## Work to be completed
Count how many lines below include the string "Analysis". Only that number should appear in the reply.

## Records for the task
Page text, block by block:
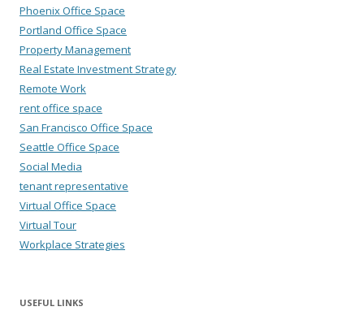
Phoenix Office Space
Portland Office Space
Property Management
Real Estate Investment Strategy
Remote Work
rent office space
San Francisco Office Space
Seattle Office Space
Social Media
tenant representative
Virtual Office Space
Virtual Tour
Workplace Strategies
USEFUL LINKS
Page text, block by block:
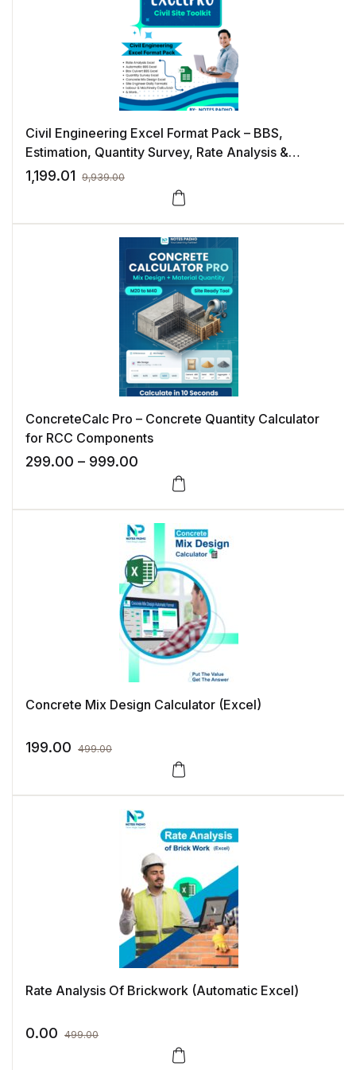
Civil Engineering Excel Format Pack – BBS,
Estimation, Quantity Survey, Rate Analysis &
Construction Management Templates
1,199.01 9,939.00
ConcreteCalc Pro – Concrete Quantity Calculator
for RCC Components
299.00 – 999.00
This product has multiple variants. The options may
Concrete Mix Design Calculator (Excel)
199.00 499.00
Rate Analysis Of Brickwork (Automatic Excel)
0.00 499.00

## Answer to this exercise
2